Copy out the data exactly as it appears, without a single image.

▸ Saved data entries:
---*---
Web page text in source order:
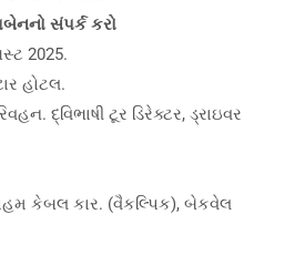
સંપર્ક કરો
2025.
હોટલ.
દ્વિભાષી ટૂર ડિરેક્ટર, ડ્રાઇવર
કેબલ કાર. (વૈકલ્પિક), બેકવેલ
---*---
▸ FINAL ANSWER:
Web page text in source order:
સંપર્ક કરો
2025.
હોટલ.
દ્વિભાષી ટૂર ડિરેક્ટર, ડ્રાઇવર
કેબલ કાર. (વૈકલ્પિક), બેકવેલ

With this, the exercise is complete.